One of our Yellow Door clients, and arguably Cape Town’s most popular fish retailer and wholesaler, Cape Fish, adjusted to meet these rapidly changing needs by ramping up their already strict personal hygiene, cleaning and sanitation guidelines, sanitising their key pads after every purchase and encouraging their customers to pay via Snapscan. They also added a home delivery service to their offering to meet consumers lockdown needs, additionally teaming up with Poké Co to deliver DIY poké bowl kits to customers’ doors.

Regular retail will not vaporise in South Africa, but it will evolve, as 22% of South Africans are already shopping online more often, and 42% of under-35-year-olds are shopping less in physical outlets. So many businesses and retail distributors will need to switch to delivery and/ or remote-first options. Looking further into the future, according to Kantar’s research, we can expect more specialised delivery solutions (for example, drop off points for frozen or cooled food), and more advanced supply chain optimisations (for example, multiple shops bundling deliveries to the same household or street).

A brilliant example of a South African brand that has turned their business upside down to meet changing consumer needs is Granadilla Swim, who completely transformed their business direction when the pandemic threatened to close their business and make their staff redundant.

They pooled their assets together and to help other small businesses, adjusting their online store to deliver essentials to help customers stay home, stay healthy, and help flatten the curve. They’ve launched Granadilla Eats using the Granadilla brand and team, and have partnered with local farmers and popular small businesses, delving into the South African new online delivery service world rapidly and successfully.

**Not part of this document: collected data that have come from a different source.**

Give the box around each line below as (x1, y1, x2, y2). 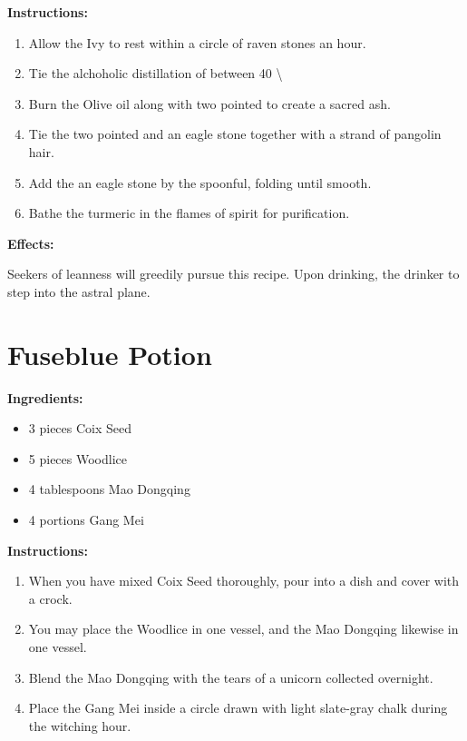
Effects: (7, 233, 54, 252)
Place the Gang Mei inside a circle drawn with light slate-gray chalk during (28, 698, 448, 717)
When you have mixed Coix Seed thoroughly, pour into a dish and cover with (28, 571, 460, 590)
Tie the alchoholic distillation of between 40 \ (28, 64, 283, 83)
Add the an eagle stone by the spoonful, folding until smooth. (28, 173, 372, 192)
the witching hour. (28, 716, 131, 735)
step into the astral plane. (7, 282, 151, 301)
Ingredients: (7, 388, 83, 407)

Lastly, local consumers are realising that local really is lekker, with 63% of local consumers remaining loyal to the trusted brands they know and love, and consumers showing a greater degree of support for local brands. According to Kantar’s research, local tourism will flourish in the future, as traveling abroad may only be worth it for extensive holidays, taking a period of quarantine into account. The perception of local rural and remote spots, as opposed to exotic international locations, will become luxury escapes.

A great example of a local brand that has evolved to meet changing consumer behaviours at lightning speed is UCOOK. Not only have they initiated a more eco-friendly system by changing their previously printed recipes to digital paper-less recipes, but they have also sensitively focused their social media content on immune-boosting tips from their in-house nutritionist as well as including probiotics or sweets treats in delivery boxes. Finally, they have transitioned to a new socially-focused business direction by launching the UCOOK Food Fund in partnership with FoodForward SA, Ladles of Love and PEDI. Through this fund, they are hoping to raise enough money to ensure that more people don’t go hungry every week.

As humans (and marketers), many of us will be fearful of change, especially when it’s accelerated by something as alarming as a global pandemic. But we know that this virus, too, shall pass. At some point in the future, we will return to our beautiful local streets, coffee shops, and the many other activities that we have been denied during these darker days. However, we urge you to keep your brand’s light burning. This is because while lockdown will eventually come to an end, the changes in our habits are here to stay and by adjusting wisely, we can create a future that is perhaps better than our past.